For small systems, the extra complexity of a PKI is in general not warranted. We think it is easier to use the key server approach. This is mainly because the advantages of a PKI over the key server approach are more relevant for large installations than for small ones.

For large systems, the additional flexibility of a PKI is still attractive. A PKI can be a more distributed system. Credential-style extensions allow the central CA to limit the authority of the sub-CAs. This in turn makes it easy to set up small sub-CAs that cover a particular area of operations. As the sub-CA is limited in the certificates it can issue by the certificate on its own key, the sub-CA cannot pose a risk to the system as a whole. For large systems, such flexibility and risk limitation are important.

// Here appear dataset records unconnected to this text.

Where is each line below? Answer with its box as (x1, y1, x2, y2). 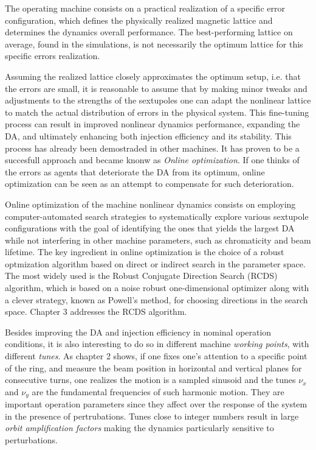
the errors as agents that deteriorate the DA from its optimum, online (5, 165, 265, 178)
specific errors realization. (5, 49, 100, 62)
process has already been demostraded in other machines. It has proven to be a (5, 141, 300, 154)
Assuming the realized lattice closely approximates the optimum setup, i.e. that (5, 69, 301, 82)
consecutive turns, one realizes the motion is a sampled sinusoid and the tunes (5, 373, 296, 386)
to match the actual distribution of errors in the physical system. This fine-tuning (5, 105, 309, 118)
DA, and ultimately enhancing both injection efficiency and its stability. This (5, 129, 292, 142)
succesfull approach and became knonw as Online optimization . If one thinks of (5, 153, 300, 166)
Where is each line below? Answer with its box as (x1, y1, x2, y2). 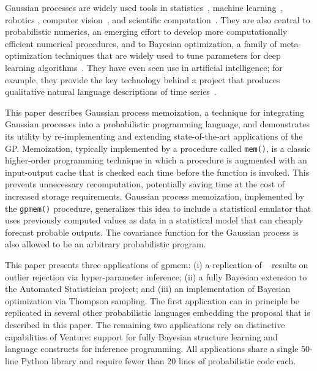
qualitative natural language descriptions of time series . (5, 85, 217, 98)
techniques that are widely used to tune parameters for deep (54, 49, 281, 62)
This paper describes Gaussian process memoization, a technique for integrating (5, 105, 304, 118)
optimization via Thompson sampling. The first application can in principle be (5, 294, 300, 307)
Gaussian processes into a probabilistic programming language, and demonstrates (5, 118, 310, 130)
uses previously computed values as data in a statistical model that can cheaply (5, 214, 304, 227)
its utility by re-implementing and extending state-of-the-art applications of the (5, 129, 303, 142)
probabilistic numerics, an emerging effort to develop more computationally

If you are building a large system, we would advise you to look very seriously at a PKI solution, but do compare it to a key server solution. You'll have to see if the PKI advantages outweigh its extra cost and complexity. One problem might be that you really want to use credential-style limitations for your sub-CAs. To do this, you must be able to express the limitations in a logical framework. There is no generic framework in which this can be done, so this ends up being a customer-specific part of the design. It probably also means that you cannot use an off-the-shelf product for your PKI, as they are unlikely to have appropriate certificate restriction language.

Exercise 19.1 What bad things could happen if Alice uses the same keys with multiple PKIs?

Exercise 19.2 Suppose a system employs devices that are each capable of storing a list of 50 CRL entries. How can this design decision lead to security problems?

Exercise 19.3 Suppose a system uses a PKI with a CRL. A device in that system is asked to verify a certificate but cannot access the CRL database because of a denial-of-service attack. What are the possible courses of action for the device, and what are the advantages and disadvantages of each course of action?

Exercise 19.4 Compare and contrast the advantages and disadvantages of PKIs and key servers. Describe one example application for which you would use a PKI. Describe one example application for which you would use a key server. Justify each of your decisions.

Exercise 19.5 Compare and contrast the advantages and disadvantages of CRLs, fast revocation, and online certificate verification. Describe one example application for which you would use a CRL. Describe one example application for which you would use fast revocation. Describe one example application for which you would use online certificate verification. Justify each of your decisions.